When I say “Activision” I really mean Call of Duty. The latest ones all the way up to Black Ops III are available on discs for PC. I don’t know on how many discs, but I remember seeing a picture of an Advanced Warfare box containing six discs that activate on Steam, so I would presume at least that many for the games following it.
I haven’t actually looked inside any recenet Ubisoft PC game boxes but I would presume it’s the same story. If it was just a download code or something I imagine the boxes would say that on the front (I’ll get to why below). Games as recent as Far Cry 4, Assassin’s Creed Syndicate, and Far Cry Primal are available for PC on discs.
From what I can tell I think Take-Two’s PC physical release policy is less uniform. Its recent shining example of a retail PC release is Grand Theft Auto V, which comes in an elaborate box containing seven neatly-organized discs. After that as of this writing you still have to download probably over 10 gigs of updates from Rockstar Social Club. Just looking at my copy makes me miss the old days of massive PC game boxes. I guess you can do that though when your game sells 65 million copies. Most of what 2K Games sells on PC you can still get on discs, including games like Evolve, Battleborn, Civilization, Borderlands, and XCOM. I don’t know about the 2K sports games now but I’ve seen previous years of NBA 2K at retail.
Oh, technically one last one is CDProjekt RED, which did release The Witcher 3 for PC on discs in North America, and it made a big point about not being tied to any DRM. The last time I got to look at the box in a store it said something like “activation required, internet connection NOT required to play game.” I wouldn’t be surprised if it activated on GOG which is DRM-free anyway. I just don’t really count CDPR since it releases games so infrequently.

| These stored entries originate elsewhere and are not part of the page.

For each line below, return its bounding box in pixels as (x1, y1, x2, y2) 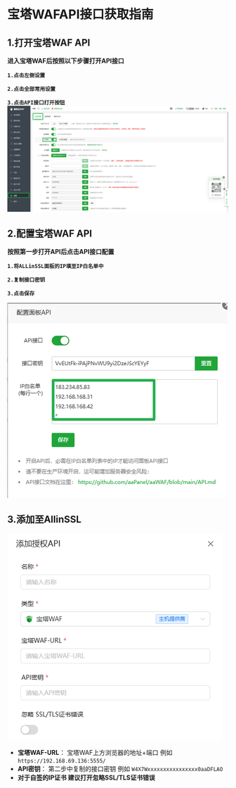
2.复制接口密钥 (7, 276, 46, 284)
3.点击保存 (7, 290, 35, 297)
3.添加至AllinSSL (7, 514, 82, 526)
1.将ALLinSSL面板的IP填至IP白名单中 (7, 262, 104, 269)
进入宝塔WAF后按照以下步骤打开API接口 (7, 57, 124, 65)
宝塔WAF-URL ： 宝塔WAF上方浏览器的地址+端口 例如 (17, 748, 173, 756)
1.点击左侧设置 (7, 72, 46, 79)
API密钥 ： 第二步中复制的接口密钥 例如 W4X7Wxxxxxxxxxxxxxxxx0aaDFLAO (17, 764, 223, 773)

There are other publishers that recently stopped doing PC discs or at least ones that contain the actual full game.
Titanfall 2’s being download-only on PC seems like a shock to some but I think Battlefield Hardline was the last game EA released on a disc for PC. You can still find copies of the standard edition of Dragon Age Inquisition but not Game of the Year Edition. Star Wars Battlefront was when EA started the policy of shipping boxes with “DOWNLOAD ONLY. NO DISC INCLUDED.” clearly printed on the front.

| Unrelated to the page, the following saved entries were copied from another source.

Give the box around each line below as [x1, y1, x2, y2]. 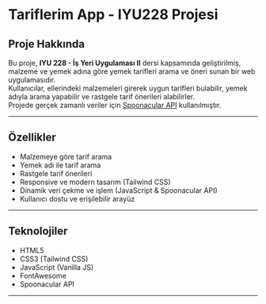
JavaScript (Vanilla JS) [19, 262, 94, 271]
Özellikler [8, 131, 57, 144]
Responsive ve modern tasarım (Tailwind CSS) [19, 177, 172, 187]
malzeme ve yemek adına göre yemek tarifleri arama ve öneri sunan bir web [8, 67, 256, 76]
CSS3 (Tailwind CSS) [19, 254, 89, 264]
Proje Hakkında [8, 37, 85, 51]
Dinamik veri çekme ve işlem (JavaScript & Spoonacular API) [19, 185, 218, 195]
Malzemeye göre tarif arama [19, 152, 112, 161]

As I previously noted, Bethesda started another policy with Fallout 4. Now all its games just come on one disc with about 5 gigabytes of data, forcing you to download the rest over Steam. The last Bethesda game with a full physical PC release in North America was Wolfenstein: the New Order which shipped on four discs.
People think it was Steam that killed PC retail, but that was just the first step. I think what did more damage was the move to Blu-Ray ROMs. During the last console generation most major games were optimized for the Xbox 360 which forced developers to fit the data onto DVDs. Publishers like Square Enix, EA, Bethesda, or Capcom could easily just do the same thing for the PC version. Now consoles have completely adopted Blu-Ray. But Blu-Ray drives for PCs never really caught on, probably due to Blu-Ray itself never reaching the same market penetration as DVD, as well as some kind of DRM forcing people to buy extra software to watch Blu-Ray movies on PCs. After a while, video distribution on PC accepted digital as its future, and gaming followed. The only Blu-Ray ROM game I remember being made was GTA IV.
If internet infrastructure was better in North America this wouldn’t be as much of a problem. Hopefully something comes of Netflix’s call to the FCC to do something about data caps and usage-based-billing.